FAIR data – Ten simple rules to FAIRify your data
 

Image and link to LinkedIn profile of blog author Jane Lomax

In the fourth and final blog in this series Scibite’s Head of Ontologies, Jane Lomax, shares her top 10 simple rules to start and progress your FAIR data journey.

Aerial View Of Sandy Beach With Tourists Swimming In Beautiful Clear Sea Water

In the previous blogs in this series, we’ve explained why you need FAIR data, how ontologies help you develop a FAIR infrastructure, and how FAIR principles provide a means to get value from your data.

In the fourth and final blog in this series Scibite’s Head of Ontologies, Jane Lomax, shares her top 10 simple rules to start and progress your FAIR data journey.

1. Survey your ontology landscape

Rather than reinventing the wheel, it’s important to find out what’s already being used in your organization.

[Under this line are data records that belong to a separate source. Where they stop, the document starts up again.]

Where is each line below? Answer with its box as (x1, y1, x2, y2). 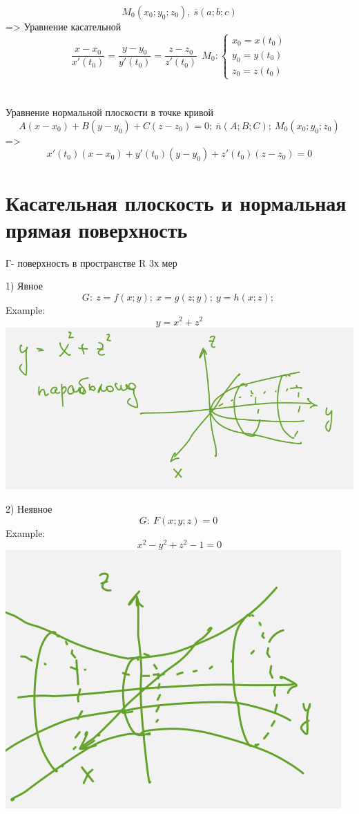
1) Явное (6, 278, 43, 293)
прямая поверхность (6, 215, 188, 243)
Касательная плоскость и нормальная (6, 188, 347, 216)
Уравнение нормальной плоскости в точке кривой (6, 105, 213, 120)
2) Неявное (6, 501, 52, 515)
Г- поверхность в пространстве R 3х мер (6, 255, 177, 269)
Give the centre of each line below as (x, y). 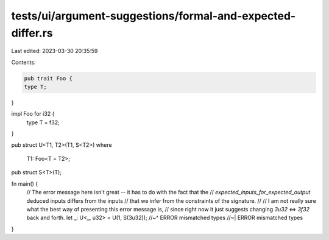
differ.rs (32, 33)
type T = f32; (43, 122)
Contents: (23, 62)
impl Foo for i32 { (33, 114)
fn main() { (25, 183)
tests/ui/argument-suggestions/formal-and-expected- (154, 16)
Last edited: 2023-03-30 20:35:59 (55, 51)
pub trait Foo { (48, 78)
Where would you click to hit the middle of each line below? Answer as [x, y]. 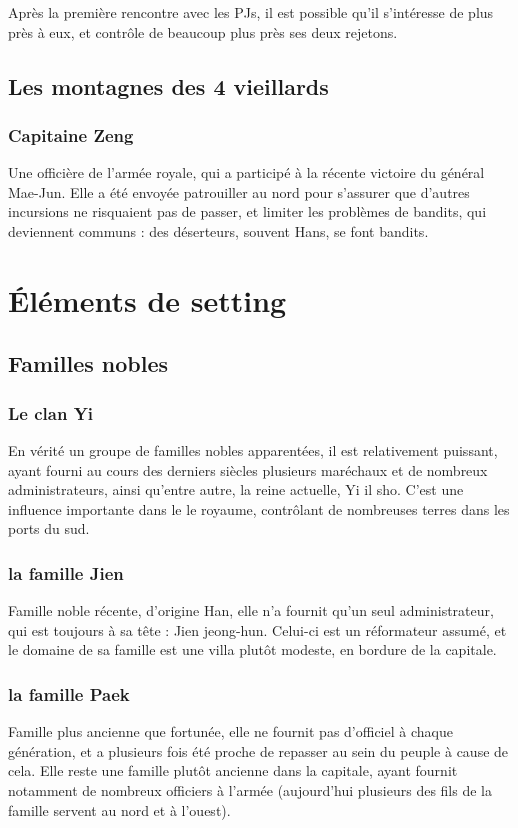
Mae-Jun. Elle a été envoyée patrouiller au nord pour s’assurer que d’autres [239, 191]
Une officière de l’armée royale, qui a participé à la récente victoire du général [246, 172]
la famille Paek [69, 693]
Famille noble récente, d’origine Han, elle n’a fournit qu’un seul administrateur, [251, 610]
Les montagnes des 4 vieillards [168, 85]
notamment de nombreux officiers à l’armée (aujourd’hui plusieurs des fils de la [250, 789]
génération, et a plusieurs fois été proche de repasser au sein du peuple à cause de [258, 750]
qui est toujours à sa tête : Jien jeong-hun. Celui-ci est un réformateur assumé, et [257, 629]
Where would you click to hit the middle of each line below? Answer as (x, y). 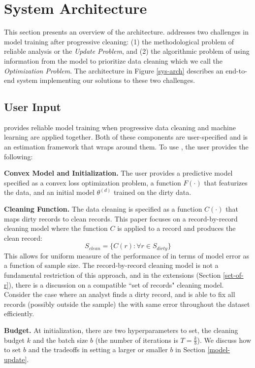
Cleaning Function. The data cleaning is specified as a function (103, 209)
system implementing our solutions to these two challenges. (106, 80)
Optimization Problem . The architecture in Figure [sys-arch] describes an (114, 70)
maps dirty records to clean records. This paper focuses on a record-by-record (121, 218)
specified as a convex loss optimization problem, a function (93, 182)
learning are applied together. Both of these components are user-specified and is (126, 137)
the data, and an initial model (49, 192)
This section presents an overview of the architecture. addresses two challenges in (126, 32)
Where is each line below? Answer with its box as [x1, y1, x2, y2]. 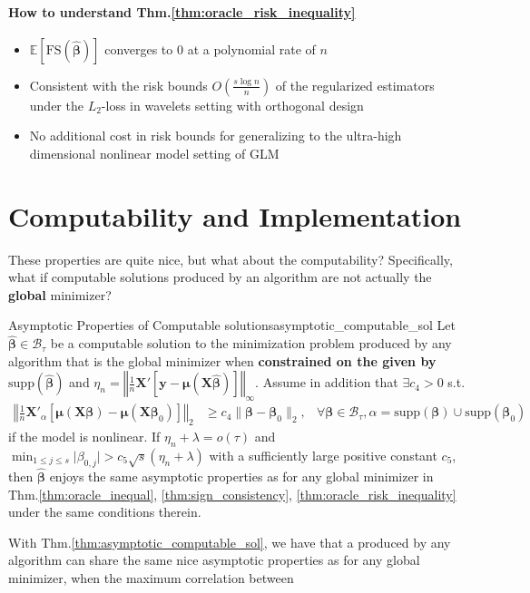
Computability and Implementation [8, 197, 462, 234]
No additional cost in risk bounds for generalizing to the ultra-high [29, 126, 402, 145]
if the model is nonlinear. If [8, 427, 161, 446]
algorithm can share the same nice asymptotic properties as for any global [8, 550, 420, 569]
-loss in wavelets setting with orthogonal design [101, 95, 364, 114]
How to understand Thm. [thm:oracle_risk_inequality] [8, 2, 356, 21]
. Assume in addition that [255, 373, 398, 392]
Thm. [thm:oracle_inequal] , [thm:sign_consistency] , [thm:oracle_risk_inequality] [8, 484, 456, 503]
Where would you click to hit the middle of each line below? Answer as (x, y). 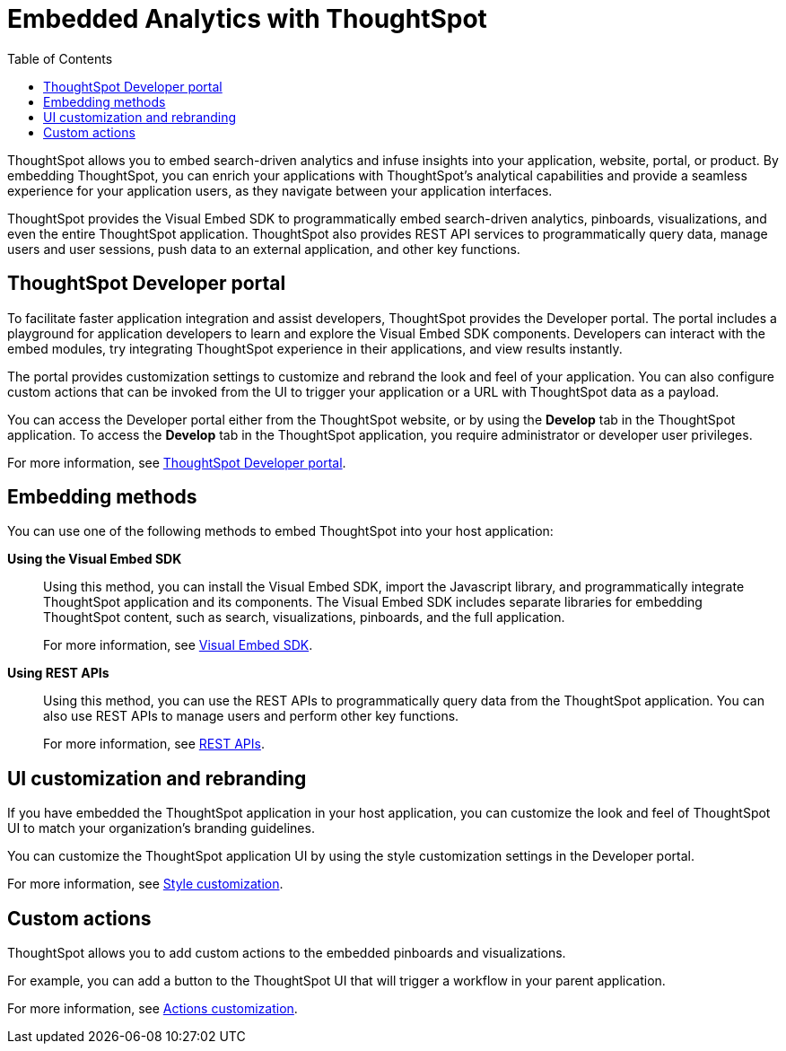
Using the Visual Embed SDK (95, 559)
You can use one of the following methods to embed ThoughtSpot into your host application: (280, 531)
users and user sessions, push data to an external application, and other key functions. (264, 249)
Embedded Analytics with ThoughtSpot (247, 19)
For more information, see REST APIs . (154, 744)
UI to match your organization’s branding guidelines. (161, 828)
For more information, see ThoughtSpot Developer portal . (177, 462)
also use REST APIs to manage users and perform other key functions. (251, 716)

This might be the pre-existing use of a public ontology or maybe a simple internal list of project or assay names. Once you’ve identified these, it’s important to make them accessible to everyone who needs to use them. Essentially: start with something useful, centralize it, and then build it out.

2. Decide on your metadata

While this might seem to be diving straight into the details, based on our experience with many ontology management projects, it’s important to get this right from the outset. Even if it’s only in a more general way, it’s easier to define how URIs (Uniform Resource Identifiers) should be structured to start with rather than have to change things later on.

relationships and annotation properties

Fair Blog series: Figure 6: Examples of Structured URLs

Figure 1: Examples of Structured URLs

Similarly, it’s good to define which relationships will be encapsulated in your ontology and which annotation properties to include, such as the definition, and synonyms to include.

If that sounds a bit daunting, don’t worry, we can provide expertise and guidance to get you started.

3. Rebuild, Reuse, Recycle

You should aim to only create new ontology terms if there’s no other option – it makes much more sense to use what is available already. While there might not be a perfect ontology in the public domain for your particular purpose, it’s possible to bring together the relevant parts of other ontologies to create an application ontology.

A great example of this is the Experimental Factor Ontology (EFO) which is designed for the annotation of Omics experiments. Rather than starting from scratch, EFO pulls in branches or classes from other ontologies, such as the Human Phenotype Ontology (HPO) and Gene Ontology (GO), and then, if needed, additional EFO-specific terms are layered on top.

Fair Blog series: Figure 7: Experimental Factor Ontology Brings Together Branches from Other Ontologies

Figure 2: Rather than starting from scratch, the Experimental Factor Ontology brings together branches from other ontologies.

4. Map sparingly

Mapping between ontologies can be a complex undertaking. For example, it can be unclear if terms are equivalent if the ontologies being mapped were built with different use cases in mind. Any mapping will also need to be redone as the ontologies involved evolve, so it’s best to avoid it if you can.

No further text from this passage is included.